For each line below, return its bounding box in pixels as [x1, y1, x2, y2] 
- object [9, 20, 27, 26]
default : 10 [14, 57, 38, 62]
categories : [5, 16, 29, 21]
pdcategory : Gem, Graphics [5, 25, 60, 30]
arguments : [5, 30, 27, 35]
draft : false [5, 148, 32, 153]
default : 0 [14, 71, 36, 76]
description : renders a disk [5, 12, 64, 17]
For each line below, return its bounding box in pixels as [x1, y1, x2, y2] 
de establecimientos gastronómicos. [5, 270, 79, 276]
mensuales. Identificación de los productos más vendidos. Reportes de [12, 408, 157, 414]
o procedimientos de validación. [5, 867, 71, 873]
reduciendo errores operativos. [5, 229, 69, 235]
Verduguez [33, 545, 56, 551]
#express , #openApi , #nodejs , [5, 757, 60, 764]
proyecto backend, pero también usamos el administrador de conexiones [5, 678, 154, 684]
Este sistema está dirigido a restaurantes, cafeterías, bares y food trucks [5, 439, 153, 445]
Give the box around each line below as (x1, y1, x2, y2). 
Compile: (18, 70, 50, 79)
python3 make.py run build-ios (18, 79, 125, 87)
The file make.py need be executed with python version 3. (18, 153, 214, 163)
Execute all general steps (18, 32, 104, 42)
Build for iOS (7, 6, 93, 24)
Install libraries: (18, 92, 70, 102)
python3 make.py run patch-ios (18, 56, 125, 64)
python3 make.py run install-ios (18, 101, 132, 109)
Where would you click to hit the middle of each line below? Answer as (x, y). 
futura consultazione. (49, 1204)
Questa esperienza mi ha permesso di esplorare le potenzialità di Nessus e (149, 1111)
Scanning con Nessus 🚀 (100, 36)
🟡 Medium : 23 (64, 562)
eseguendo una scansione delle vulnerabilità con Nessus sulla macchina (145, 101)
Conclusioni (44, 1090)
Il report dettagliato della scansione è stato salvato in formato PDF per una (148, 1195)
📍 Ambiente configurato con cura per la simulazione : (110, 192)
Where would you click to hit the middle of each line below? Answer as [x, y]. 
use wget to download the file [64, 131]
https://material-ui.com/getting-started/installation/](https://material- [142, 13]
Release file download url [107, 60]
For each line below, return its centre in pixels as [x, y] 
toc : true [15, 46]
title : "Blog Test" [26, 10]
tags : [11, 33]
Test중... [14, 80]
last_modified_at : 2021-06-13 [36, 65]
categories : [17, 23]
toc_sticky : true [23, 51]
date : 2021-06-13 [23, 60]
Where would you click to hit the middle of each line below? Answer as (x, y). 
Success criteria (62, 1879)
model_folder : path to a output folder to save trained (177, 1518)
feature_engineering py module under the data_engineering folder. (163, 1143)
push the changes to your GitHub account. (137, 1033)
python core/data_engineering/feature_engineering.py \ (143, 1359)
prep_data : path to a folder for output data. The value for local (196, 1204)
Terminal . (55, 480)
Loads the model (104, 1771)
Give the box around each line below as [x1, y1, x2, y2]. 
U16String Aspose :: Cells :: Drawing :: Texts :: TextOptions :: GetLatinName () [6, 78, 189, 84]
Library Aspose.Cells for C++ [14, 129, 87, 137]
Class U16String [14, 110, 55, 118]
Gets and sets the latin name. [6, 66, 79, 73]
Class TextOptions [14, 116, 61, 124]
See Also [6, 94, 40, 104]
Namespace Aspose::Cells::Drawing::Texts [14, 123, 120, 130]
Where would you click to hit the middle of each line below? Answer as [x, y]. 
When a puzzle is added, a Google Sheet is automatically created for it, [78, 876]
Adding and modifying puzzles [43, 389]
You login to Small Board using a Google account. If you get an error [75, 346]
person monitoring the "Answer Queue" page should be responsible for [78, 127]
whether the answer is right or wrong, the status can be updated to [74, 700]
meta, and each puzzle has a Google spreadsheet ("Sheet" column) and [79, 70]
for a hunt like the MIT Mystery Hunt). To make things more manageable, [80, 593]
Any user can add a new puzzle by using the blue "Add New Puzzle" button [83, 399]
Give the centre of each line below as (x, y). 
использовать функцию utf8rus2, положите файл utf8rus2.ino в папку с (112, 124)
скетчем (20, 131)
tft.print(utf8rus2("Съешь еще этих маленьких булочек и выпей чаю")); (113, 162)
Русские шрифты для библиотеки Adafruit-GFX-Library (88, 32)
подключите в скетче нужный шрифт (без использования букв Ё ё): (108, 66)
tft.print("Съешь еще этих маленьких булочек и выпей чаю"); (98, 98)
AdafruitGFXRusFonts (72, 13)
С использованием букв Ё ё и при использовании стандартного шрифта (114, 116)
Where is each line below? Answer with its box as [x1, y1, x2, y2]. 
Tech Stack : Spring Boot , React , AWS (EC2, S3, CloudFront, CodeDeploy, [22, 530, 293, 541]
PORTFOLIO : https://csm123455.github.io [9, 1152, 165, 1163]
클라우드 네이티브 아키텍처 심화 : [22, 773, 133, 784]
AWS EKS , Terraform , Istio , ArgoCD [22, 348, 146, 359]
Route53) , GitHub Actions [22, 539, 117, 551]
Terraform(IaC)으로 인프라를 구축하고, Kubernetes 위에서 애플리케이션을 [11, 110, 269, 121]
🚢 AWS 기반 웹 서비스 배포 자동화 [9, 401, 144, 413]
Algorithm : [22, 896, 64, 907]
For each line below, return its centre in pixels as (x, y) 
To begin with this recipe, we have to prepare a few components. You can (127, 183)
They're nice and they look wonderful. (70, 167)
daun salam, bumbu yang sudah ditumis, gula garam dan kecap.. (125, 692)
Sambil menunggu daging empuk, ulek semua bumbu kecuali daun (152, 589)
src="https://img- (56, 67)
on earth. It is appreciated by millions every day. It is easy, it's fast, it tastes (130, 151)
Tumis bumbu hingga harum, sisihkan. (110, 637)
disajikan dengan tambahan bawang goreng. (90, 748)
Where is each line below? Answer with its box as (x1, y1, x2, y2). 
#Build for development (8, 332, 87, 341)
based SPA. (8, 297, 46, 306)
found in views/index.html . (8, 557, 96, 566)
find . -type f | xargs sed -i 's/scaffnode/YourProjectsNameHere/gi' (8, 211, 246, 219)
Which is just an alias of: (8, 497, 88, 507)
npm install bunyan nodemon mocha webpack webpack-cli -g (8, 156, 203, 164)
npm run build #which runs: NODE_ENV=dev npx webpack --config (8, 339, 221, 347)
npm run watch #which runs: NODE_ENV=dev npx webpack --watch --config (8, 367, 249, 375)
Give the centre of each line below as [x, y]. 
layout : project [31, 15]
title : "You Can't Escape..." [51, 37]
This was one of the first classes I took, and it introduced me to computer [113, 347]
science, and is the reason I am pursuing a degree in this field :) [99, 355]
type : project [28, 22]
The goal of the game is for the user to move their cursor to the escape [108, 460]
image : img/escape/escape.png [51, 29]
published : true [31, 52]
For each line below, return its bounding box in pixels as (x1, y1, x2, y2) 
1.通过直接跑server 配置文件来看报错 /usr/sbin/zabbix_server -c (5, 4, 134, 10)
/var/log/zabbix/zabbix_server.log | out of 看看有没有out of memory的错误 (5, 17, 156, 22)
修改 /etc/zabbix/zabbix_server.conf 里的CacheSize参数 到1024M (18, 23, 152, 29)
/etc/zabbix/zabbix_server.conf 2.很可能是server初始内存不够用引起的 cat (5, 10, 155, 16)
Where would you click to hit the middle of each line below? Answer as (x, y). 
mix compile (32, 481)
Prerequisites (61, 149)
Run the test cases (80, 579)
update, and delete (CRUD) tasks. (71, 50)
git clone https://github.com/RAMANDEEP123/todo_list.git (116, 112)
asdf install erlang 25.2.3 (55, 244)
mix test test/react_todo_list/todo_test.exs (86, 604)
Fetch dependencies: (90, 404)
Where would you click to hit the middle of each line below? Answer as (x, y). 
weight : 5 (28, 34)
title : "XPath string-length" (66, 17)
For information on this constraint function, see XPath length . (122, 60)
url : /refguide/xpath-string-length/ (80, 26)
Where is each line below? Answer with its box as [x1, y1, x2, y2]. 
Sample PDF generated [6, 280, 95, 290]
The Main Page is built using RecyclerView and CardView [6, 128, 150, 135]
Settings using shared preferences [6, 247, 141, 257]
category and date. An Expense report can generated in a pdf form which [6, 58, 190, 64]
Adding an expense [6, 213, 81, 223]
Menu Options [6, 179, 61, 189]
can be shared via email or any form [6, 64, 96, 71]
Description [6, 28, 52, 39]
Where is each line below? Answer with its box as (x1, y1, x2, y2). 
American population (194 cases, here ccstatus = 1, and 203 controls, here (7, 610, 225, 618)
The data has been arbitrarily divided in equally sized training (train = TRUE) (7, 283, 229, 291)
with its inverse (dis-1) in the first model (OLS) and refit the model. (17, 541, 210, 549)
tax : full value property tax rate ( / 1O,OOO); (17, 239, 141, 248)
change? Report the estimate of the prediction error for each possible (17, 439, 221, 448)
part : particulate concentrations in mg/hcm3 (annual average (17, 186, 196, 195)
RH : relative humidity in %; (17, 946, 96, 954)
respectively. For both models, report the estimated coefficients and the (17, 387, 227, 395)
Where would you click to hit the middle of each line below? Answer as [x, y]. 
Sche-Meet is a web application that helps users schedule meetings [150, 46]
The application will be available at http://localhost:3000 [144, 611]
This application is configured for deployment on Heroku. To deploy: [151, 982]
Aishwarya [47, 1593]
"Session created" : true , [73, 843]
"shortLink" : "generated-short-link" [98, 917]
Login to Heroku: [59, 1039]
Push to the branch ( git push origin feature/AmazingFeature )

## Work required:
Working from the data above, extract solely the lines from the one containing "Sample PDF generated [6, 280, 95, 290]" through the one containing "with its inverse", exactly as they appear, both included.

## Task answer:
Sample PDF generated [6, 280, 95, 290]
The Main Page is built using RecyclerView and CardView [6, 128, 150, 135]
Settings using shared preferences [6, 247, 141, 257]
category and date. An Expense report can generated in a pdf form which [6, 58, 190, 64]
Adding an expense [6, 213, 81, 223]
Menu Options [6, 179, 61, 189]
can be shared via email or any form [6, 64, 96, 71]
Description [6, 28, 52, 39]
Where is each line below? Answer with its box as (x1, y1, x2, y2). 
American population (194 cases, here ccstatus = 1, and 203 controls, here (7, 610, 225, 618)
The data has been arbitrarily divided in equally sized training (train = TRUE) (7, 283, 229, 291)
with its inverse (dis-1) in the first model (OLS) and refit the model. (17, 541, 210, 549)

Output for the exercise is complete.